Make sure you’ve installed Handhold before continuing.

Launch Handhold

open /Applications/Handhold.app
The app opens to the course library.

Browse the course library

1

View available courses

The library shows all installed courses. Each card displays the course title, description, and progress.
2

Select a course

Click a course card to open it. If this is your first time, start with an introductory course like “Hash Maps” or “React State Management”.
Handhold ships with a few sample courses. You can download more from the community or create your own using the authoring guide.

Watch your first lesson

After selecting a course, you’ll see a list of lessons and labs.
1

Click the first lesson

Lessons are marked with a book icon. Labs are marked with a code icon.
2

Start playback

The lesson opens with a play button. Click it or press Space to start.The narration begins, and visualizations animate in sync with the spoken text.
3

Control playback

  • Space — Play / Pause
  • Left/Right arrows — Jump between narration blocks
  • Escape — Return to course view
4

Watch the visualization

As the narration progresses, code blocks appear on screen.

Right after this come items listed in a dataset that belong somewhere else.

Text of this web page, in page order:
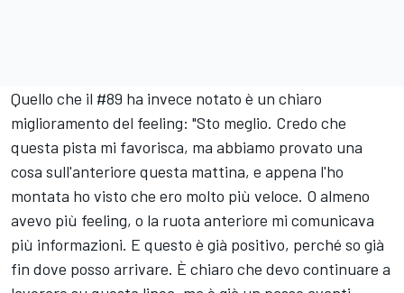
Quello che il #89 ha invece notato è un chiaro
miglioramento del feeling: "Sto meglio. Credo che
questa pista mi favorisca, ma abbiamo provato una
cosa sull'anteriore questa mattina, e appena l'ho
montata ho visto che ero molto più veloce. O almeno
avevo più feeling, o la ruota anteriore mi comunicava
più informazioni. E questo è già positivo, perché so già
fin dove posso arrivare. È chiaro che devo continuare a
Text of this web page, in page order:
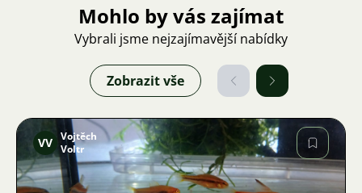
Mohlo by vás zajímat
Vybrali jsme nejzajímavější nabídky
Zobrazit vše
VV Vojtěch
Voltr
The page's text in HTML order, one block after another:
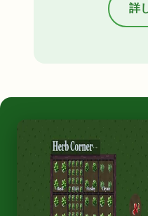
詳
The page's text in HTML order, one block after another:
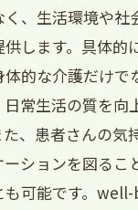
、生活環境や社
します。具体的
的な介護だけで
常生活の質を向
、患者さんの気
ションを図るこ
も可能です。
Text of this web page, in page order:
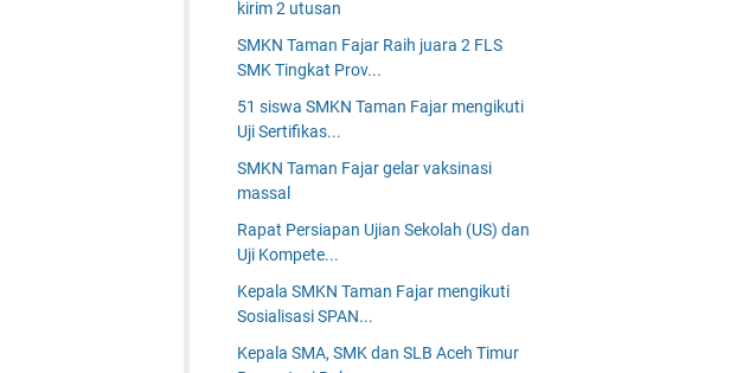
kirim 2 utusan
SMKN Taman Fajar Raih juara 2 FLS
SMK Tingkat Prov...
51 siswa SMKN Taman Fajar mengikuti
Uji Sertifikas...
SMKN Taman Fajar gelar vaksinasi
massal
Rapat Persiapan Ujian Sekolah (US) dan
Uji Kompete...
Kepala SMKN Taman Fajar mengikuti
Sosialisasi SPAN...
Kepala SMA, SMK dan SLB Aceh Timur
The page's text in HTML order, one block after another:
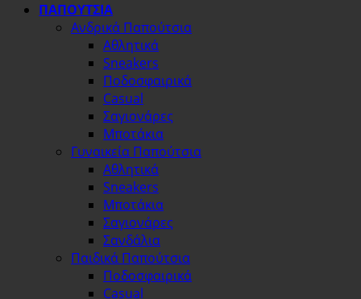
ΠΑΠΟΥΤΣΙΑ
Ανδρικά Παπούτσια
Αθλητικά
Sneakers
Ποδοσφαιρικά
Casual
Σαγιονάρες
Μποτάκια
Γυναικεία Παπούτσια
Αθλητικά
Sneakers
Μποτάκια
Σαγιονάρες
Σανδάλια
Παιδικά Παπούτσια
Ποδοσφαιρικά
Casual
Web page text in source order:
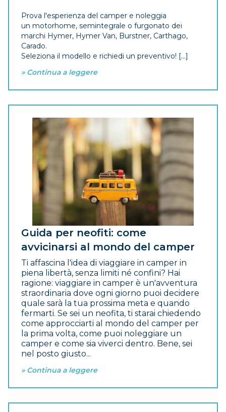
Prova l'esperienza del camper e noleggia
un motorhome, semintegrale o furgonato dei
marchi Hymer, Hymer Van, Burstner, Carthago,
Carado.
Seleziona il modello e richiedi un preventivo! [...]
» Continua a leggere
Guida per neofiti: come
avvicinarsi al mondo del camper
Ti affascina l'idea di viaggiare in camper in
piena libertà, senza limiti né confini? Hai
ragione: viaggiare in camper è un'avventura
straordinaria dove ogni giorno puoi decidere
quale sarà la tua prossima meta e quando
fermarti. Se sei un neofita, ti starai chiedendo
come approcciarti al mondo del camper per
la prima volta, come puoi noleggiare un
camper e come sia viverci dentro. Bene, sei
nel posto giusto...
» Continua a leggere
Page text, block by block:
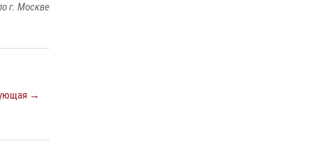
г. Москве
→
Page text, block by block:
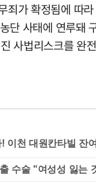
죄가 확정됨에 따
단 사태에 연루돼
사법리스크를 완
수술 "여성성 잃는
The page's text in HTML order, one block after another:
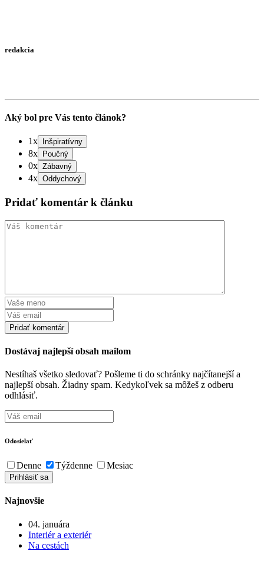
redakcia
Aký bol pre Vás tento článok?
1x
8x
0x
4x
Pridať komentár k článku
Dostávaj najlepší obsah mailom
Nestíhaš všetko sledovať? Pošleme ti do schránky najčítanejší a
najlepší obsah. Žiadny spam. Kedykoľvek sa môžeš z odberu
odhlásiť.
Odosielať
Denne Týždenne Mesiac
Najnovšie
04. januára
Interiér a exteriér
Na cestách
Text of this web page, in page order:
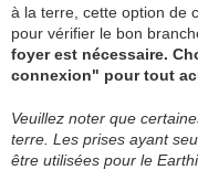
à la terre, cette option de
pour vérifier le bon
foyer est nécessaire.
connexion" pour tout
Veuillez noter que
terre. Les prises ayant
être utilisées pour le
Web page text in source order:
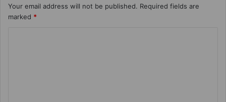
Your email address will not be published. Required fields are
marked *
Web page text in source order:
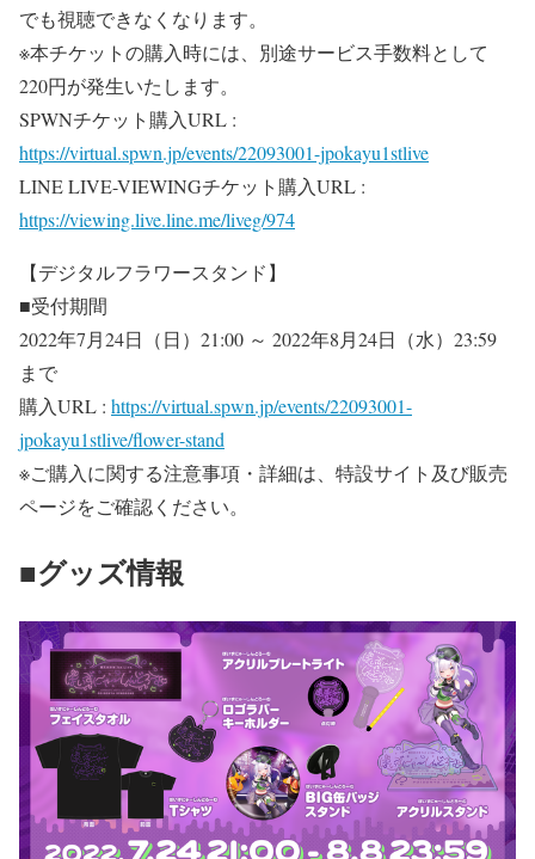
でも視聴できなくなります。
※本チケットの購入時には、別途サービス手数料として
220円が発生いたします。
SPWNチケット購入URL :
https://virtual.spwn.jp/events/22093001-jpokayu1stlive
LINE LIVE-VIEWINGチケット購入URL :
https://viewing.live.line.me/liveg/974
【デジタルフラワースタンド】
■受付期間
2022年7月24日（日）21:00 ～ 2022年8月24日（水）23:59
まで
購入URL : https://virtual.spwn.jp/events/22093001-
jpokayu1stlive/flower-stand
※ご購入に関する注意事項・詳細は、特設サイト及び販売
ページをご確認ください。
■グッズ情報
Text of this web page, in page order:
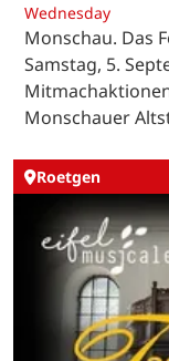
Wednesday
Monschau. Das
Samstag, 5.
Monschauer
Roetgen
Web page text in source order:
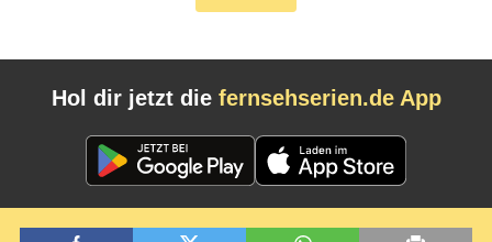
Hol dir jetzt die fernsehserien.de App
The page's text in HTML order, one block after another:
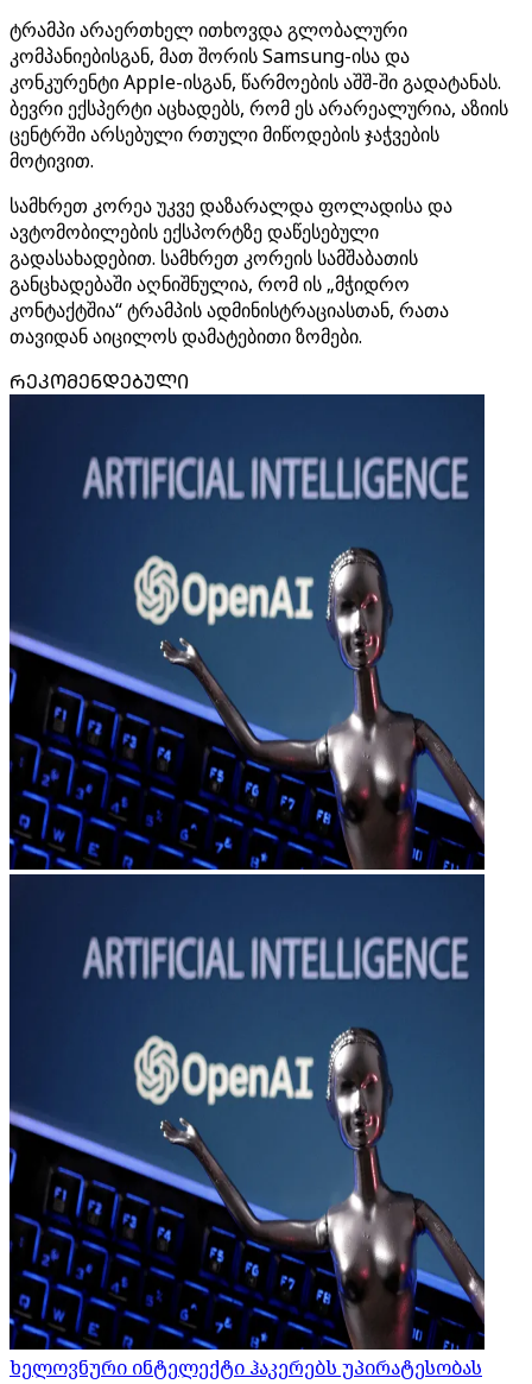
ტრამპი არაერთხელ ითხოვდა გლობალური
კომპანიებისგან, მათ შორის Samsung-ისა და
კონკურენტი Apple-ისგან, წარმოების აშშ-ში გადატანას.
ბევრი ექსპერტი აცხადებს, რომ ეს არარეალურია, აზიის
ცენტრში არსებული რთული მიწოდების ჯაჭვების
მოტივით.
სამხრეთ კორეა უკვე დაზარალდა ფოლადისა და
ავტომობილების ექსპორტზე დაწესებული
გადასახადებით. სამხრეთ კორეის სამშაბათის
განცხადებაში აღნიშნულია, რომ ის „მჭიდრო
კონტაქტშია“ ტრამპის ადმინისტრაციასთან, რათა
თავიდან აიცილოს დამატებითი ზომები.
ᲠᲔᲙᲝᲛᲔᲜᲓᲔᲑᲣᲚᲘ
ხელოვნური ინტელექტი ჰაკერებს უპირატესობას
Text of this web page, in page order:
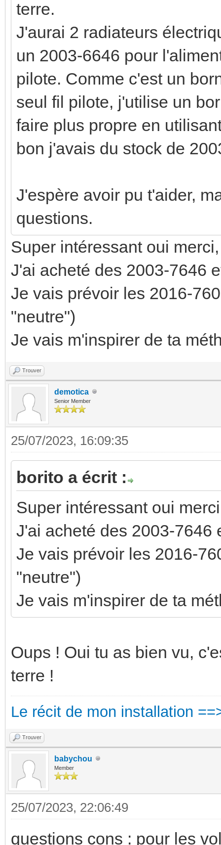
terre.
J'aurai 2 radiateurs
un 2003-6646 pour
pilote. Comme c'est un
seul fil pilote, j'utilise un
faire plus propre en
bon j'avais du stock de
J'espère avoir pu t'aider,
questions.
Super intéressant oui merci,
J'ai acheté des 2003-7646
Je vais prévoir les 2016-
"neutre")
Je vais m'inspirer de ta
Trouver
demotica
Senior Member
25/07/2023, 16:09:35
borito a écrit :
Super intéressant oui
J'ai acheté des 2003-7646
Je vais prévoir les 2016-
"neutre")
Je vais m'inspirer de ta
Oups ! Oui tu as bien vu,
terre !
Le récit de mon installation
Trouver
babychou
Member
25/07/2023, 22:06:49
questions cons : pour les
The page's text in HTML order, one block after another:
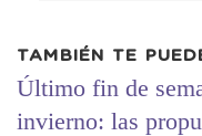
TAMBIÉN TE
Último fin de
invierno: las
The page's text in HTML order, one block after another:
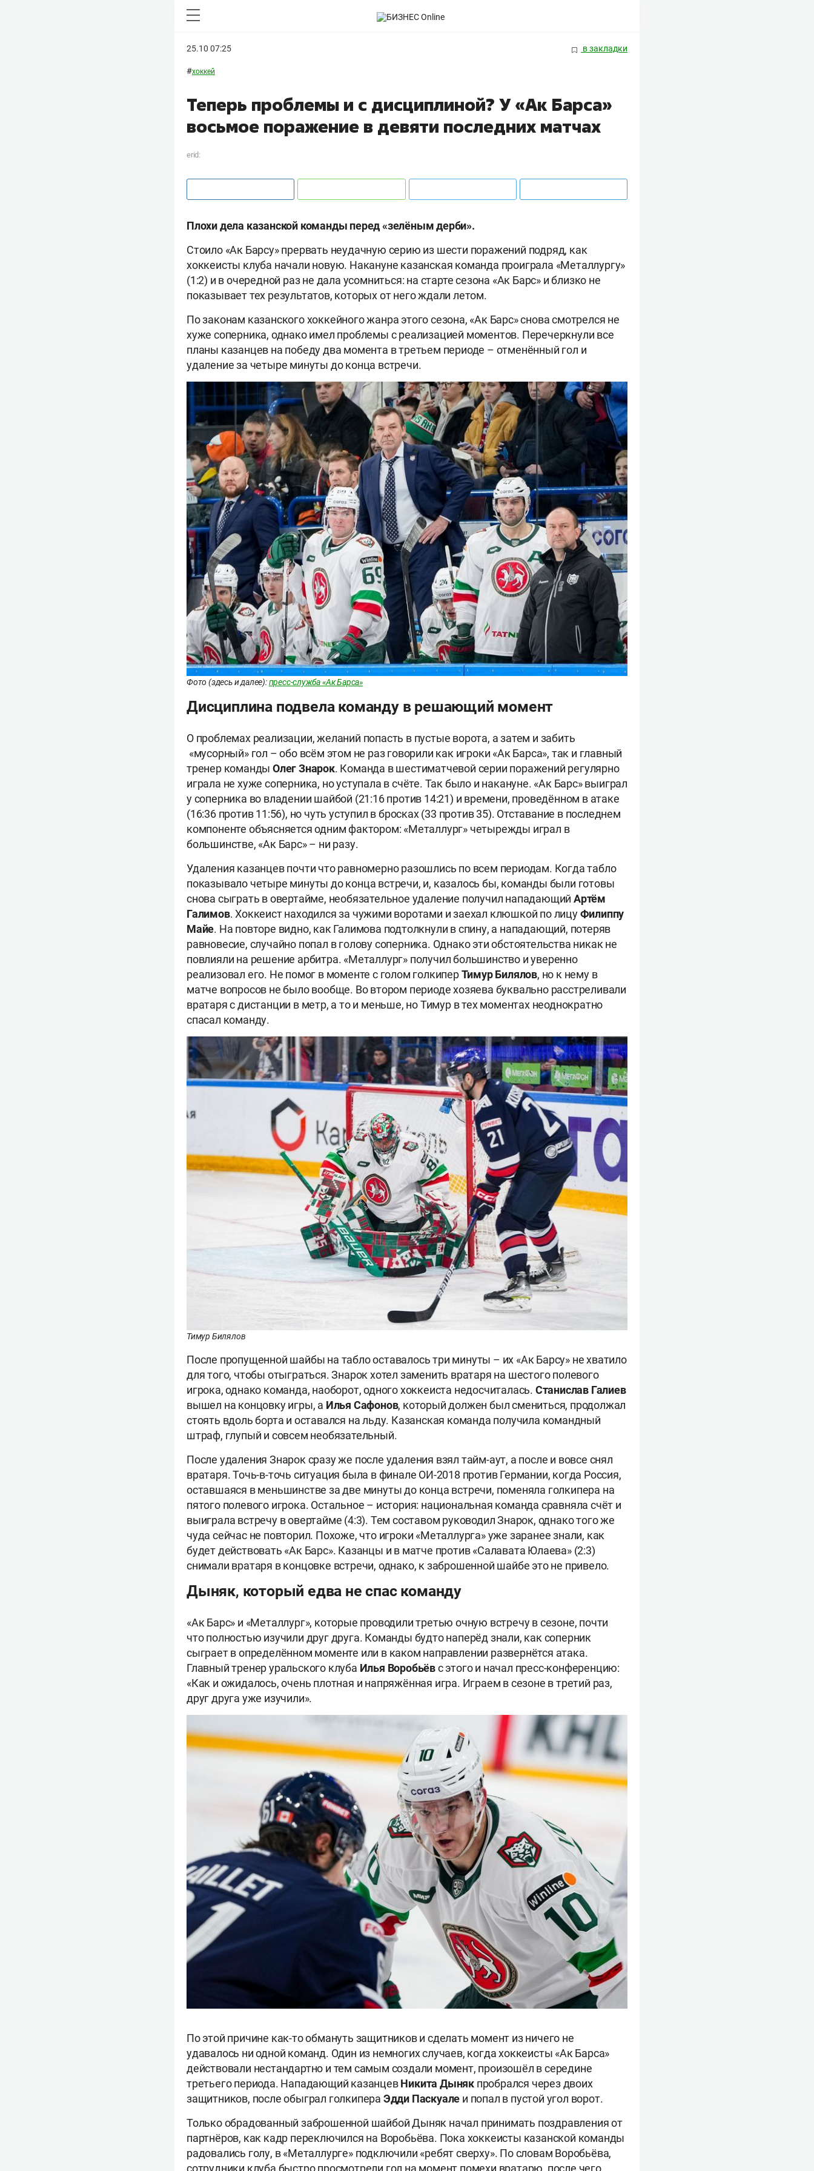
25.10 07:25 в закладки
#хоккей
Теперь проблемы и c дисциплиной? У «Ак Барса»
восьмое поражение в девяти последних матчах
erid:
Плохи дела казанской команды перед «зелёным дерби».
Стоило «Ак Барсу» прервать неудачную серию из шести поражений подряд, как
хоккеисты клуба начали новую. Накануне казанская команда проиграла «Металлургу»
(1:2) и в очередной раз не дала усомниться: на старте сезона «Ак Барс» и близко не
показывает тех результатов, которых от него ждали летом.
По законам казанского хоккейного жанра этого сезона, «Ак Барс» снова смотрелся не
хуже соперника, однако имел проблемы с реализацией моментов. Перечеркнули все
планы казанцев на победу два момента в третьем периоде – отменённый гол и
удаление за четыре минуты до конца встречи.
Фото (здесь и далее):пресс-служба «Ак Барса»
Дисциплина подвела команду в решающий момент
О проблемах реализации, желаний попасть в пустые ворота, а затем и забить
«мусорный» гол – обо всём этом не раз говорили как игроки «Ак Барса», так и главный
тренер команды Олег Знарок. Команда в шестиматчевой серии поражений регулярно
играла не хуже соперника, но уступала в счёте. Так было и накануне. «Ак Барс» выиграл
у соперника во владении шайбой (21:16 против 14:21) и времени, проведённом в атаке
(16:36 против 11:56), но чуть уступил в бросках (33 против 35). Отставание в последнем
компоненте объясняется одним фактором: «Металлург» четырежды играл в
большинстве, «Ак Барс» – ни разу.
Удаления казанцев почти что равномерно разошлись по всем периодам. Когда табло
показывало четыре минуты до конца встречи, и, казалось бы, команды были готовы
снова сыграть в овертайме, необязательное удаление получил нападающий Артём
Галимов. Хоккеист находился за чужими воротами и заехал клюшкой по лицуФилиппу
Майе. На повторе видно, как Галимова подтолкнули в спину, а нападающий, потеряв
равновесие, случайно попал в голову соперника. Однако эти обстоятельства никак не
повлияли на решение арбитра. «Металлург» получил большинство и уверенно
реализовал его. Не помог в моменте с голом голкиперТимур Билялов, но к нему в
матче вопросов не было вообще. Во втором периоде хозяева буквально расстреливали
вратаря с дистанции в метр, а то и меньше, но Тимур в тех моментах неоднократно
спасал команду.
Тимур Билялов
После пропущенной шайбы на табло оставалось три минуты – их «Ак Барсу» не хватило
для того, чтобы отыграться. Знарок хотел заменить вратаря на шестого полевого
игрока, однако команда, наоборот, одного хоккеиста недосчиталась. Станислав Галиев
вышел на концовку игры, а Илья Сафонов, который должен был смениться, продолжал
стоять вдоль борта и оставался на льду. Казанская команда получила командный
штраф, глупый и совсем необязательный.
После удаления Знарок сразу же после удаления взял тайм-аут, а после и вовсе снял
вратаря. Точь-в-точь ситуация была в финале ОИ-2018 против Германии, когда Россия,
оставшаяся в меньшинстве за две минуты до конца встречи, поменяла голкипера на
пятого полевого игрока. Остальное – история: национальная команда сравняла счёт и
выиграла встречу в овертайме (4:3). Тем составом руководил Знарок, однако того же
чуда сейчас не повторил. Похоже, что игроки «Металлурга» уже заранее знали, как
будет действовать «Ак Барс». Казанцы и в матче против «Салавата Юлаева» (2:3)
снимали вратаря в концовке встречи, однако, к заброшенной шайбе это не привело.
Дыняк, который едва не спас команду
«Ак Барс» и «Металлург», которые проводили третью очную встречу в сезоне, почти
что полностью изучили друг друга. Команды будто наперёд знали, как соперник
сыграет в определённом моменте или в каком направлении развернётся атака.
Главный тренер уральского клуба Илья Воробьёвс этого и начал пресс-конференцию:
«Как и ожидалось, очень плотная и напряжённая игра. Играем в сезоне в третий раз,
друг друга уже изучили».
По этой причине как-то обмануть защитников и сделать момент из ничего не
удавалось ни одной команд. Один из немногих случаев, когда хоккеисты «Ак Барса»
действовали нестандартно и тем самым создали момент, произошёл в середине
третьего периода. Нападающий казанцевНикита Дыняк пробрался через двоих
защитников, после обыграл голкипера Эдди Паскуале и попал в пустой угол ворот.
Только обрадованный заброшенной шайбой Дыняк начал принимать поздравления от
партнёров, как кадр переключился на Воробьёва. Пока хоккеисты казанской команды
радовались голу, в «Металлурге» подключили «ребят сверху». По словам Воробьёва,
сотрудники клуба быстро просмотрели гол на момент помехи вратарю, после чего
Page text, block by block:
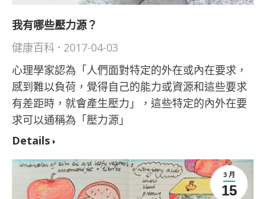
我有哪些壓力源？
健康百科
2017-04-03
心理學家認為「人們面對特定的外在或內在要求，
感到難以負荷，覺得自己的能力或資源和這些要求
有差距時，就會產生壓力」，這些特定的內外在要
求可以通稱為「壓力源」
Details
3 月
15
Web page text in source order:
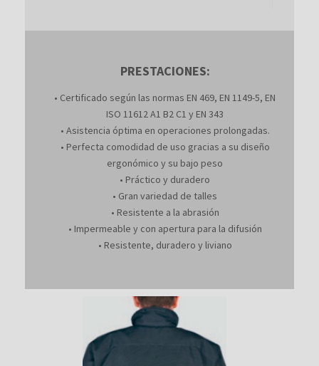
PRESTACIONES:
• Certificado según las normas EN 469, EN 1149-5, EN
ISO 11612 A1 B2 C1 y EN 343
• Asistencia óptima en operaciones prolongadas.
• Perfecta comodidad de uso gracias a su diseño
ergonómico y su bajo peso
• Práctico y duradero
• Gran variedad de talles
• Resistente a la abrasión
• Impermeable y con apertura para la difusión
• Resistente, duradero y liviano
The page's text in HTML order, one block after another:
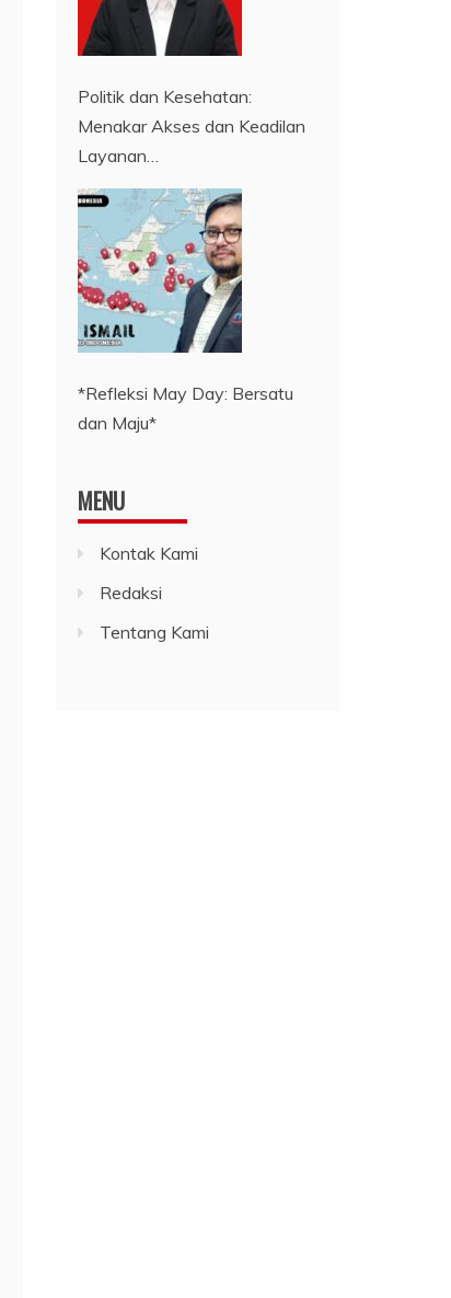
Politik dan Kesehatan:
Menakar Akses dan Keadilan
Layanan…
*Refleksi May Day: Bersatu
dan Maju*
MENU
Kontak Kami
Redaksi
Tentang Kami
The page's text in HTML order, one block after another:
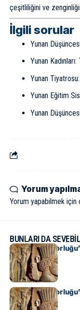
çeşitliliğini ve
İlgili sorular
Yunan
Yunan
Yunan
Yunan Eğitim
Yunan
Yorum
Yorum yapabilmek için
BUNLARI DA
Pers
Pers

Lines highlight in sync with what’s being explained. Data structures focus on specific nodes. Diagrams trace paths through systems.
Lessons are designed to be watched, not read. Let the narration guide you. The visuals change automatically as the speaker describes them.

Complete your first lab

After finishing a lesson, the next item in the course is usually a lab.
1

Click the lab

Labs are interactive coding exercises that reinforce what you learned in the lesson.
2

Read the instructions

The lab opens with a description of what you need to build. Instructions appear in the sidebar.
3

Write code in the editor

The main panel is a Monaco editor (the same engine as VS Code). You can use keyboard shortcuts you’re familiar with.Vim keybindings are available via the settings menu if you prefer.
4

Run tests

Click the “Run Tests” button or press Cmd/Ctrl+Enter.Tests run in a real environment. If the lab requires services like Postgres or Redis, Handhold spins them up in containers automatically.
5

Fix failures and iterate

Test output appears in the terminal panel below the editor. Red means failures, green means passing.Edit your code and re-run tests until everything passes.
6

Mark the lab complete

Once all tests pass, the lab is automatically marked complete. You can move on to the next lesson.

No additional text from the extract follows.